W = W - (alpha * (dw/np.sqrt(Sdw + epsilon)))

**IMPORTANT** One huge advantage of this approach is that it allows you to use a higher learning rate than otherwise would be possible.
**HISTORY** RMSprop was not introduced to the DeepLearning community through an academic paper, but instead through a coursera course =)

## Combining RMSprop and Momentum (Adam optimization algorithm)

Adam = adaptive moment estimation

Vdw = 0, Sdw = 0, Vdb = 0, Sdb = 0

epsilon = 10^-8

On iteration t:
- compute dw, db using current mini-batch
- Vdw = beta1 * Vdw + ((1 - beta1) * dw)    <--- momentum implementation
- Vdb = beta1 * Vdb + ((1 - beta1) * db)    <--- momentum implementation
- Sdw = beta2 * Sdw + ((1 - beta2) * dw^2)  <--- RMSprop implementation
- Sdb = beta2 * Sdb + ((1 - beta2) * db^2)  <--- RMSprop implementation
- Vdw(corrected) = Vdw / (1 - beta2^t)
- Vdb(corrected) = Vdb / (1 - beta2^t)
- Sdw(corrected) = Sdw / (1 - beta2^t)
- Sdb(corrected) = Sdb / (1 - beta2^t)
- W = W - (learning_rate * (Vdw(corrected) / np.sqrt(Sdw(corrected) + epsilon)))
- b = b - (learning_rate * (Vdb(corrected) / np.sqrt(Sdb(corrected) _ epsilon)))

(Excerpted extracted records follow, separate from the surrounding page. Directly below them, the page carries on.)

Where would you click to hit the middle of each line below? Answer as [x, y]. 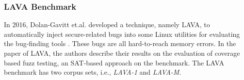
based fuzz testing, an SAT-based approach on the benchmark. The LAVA [114, 62]
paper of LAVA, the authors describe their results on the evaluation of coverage [122, 53]
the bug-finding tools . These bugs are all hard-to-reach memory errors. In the [120, 43]
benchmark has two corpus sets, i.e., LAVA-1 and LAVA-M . [93, 72]
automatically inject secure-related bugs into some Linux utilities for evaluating [122, 34]
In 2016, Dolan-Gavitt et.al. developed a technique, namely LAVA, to [107, 24]

### Hyper-parameter choices
learning_rate = needs to be tuned
beta1 = 0.9 <--- to calculate dw
beta2 = 0.999 <--- to calculate dw^2
epsilon = 10^-8 <---- this specific value does not matter too much

## Learning Rate Decay
When you use the same learning rate for all batches and iterations through the network you might run into an issue where the cost function will not converge on the optima, when the model gets close to converging, it is unable to because the learning rate is too high to fully optimize the cost function.
- 1 epoch is one pass through the data (processing all mini-batches in the training set)
- learning_rate0 is the unmodified hyperparamter learning_rate
- learning_rate = 1 / (1 + decayRate * epochNumber) * learning_rate0

An alternate implementaiton of learning rate decay called exponential learning rate decay is implemented as follows:
- learning_rate = 0.95^epochnum * learning_rate

Another alternate approach is:
- learning_rate = k / np.sqrt(epochnum) * learning_rate

Another approach is:
- t is the minibatch number
- learning_rate = k / np.sqrt(t) * learning_rate0

The discrete staircase approach will half the learning rate after a set number of mini-batches are processed

Another method is manual and is used when a network takes many hours or days to train. For this approach you keep an eye on the output of the model as it trains and manually adjust the training rate as the network trains.

## Problems with local optima
This is mostly a problem with lower dimentional spaces, it is very unlickely in high dimensions that all dimensions will converge into a local optima instead of a global optima. Pleateaus can drastically slow down the model training however.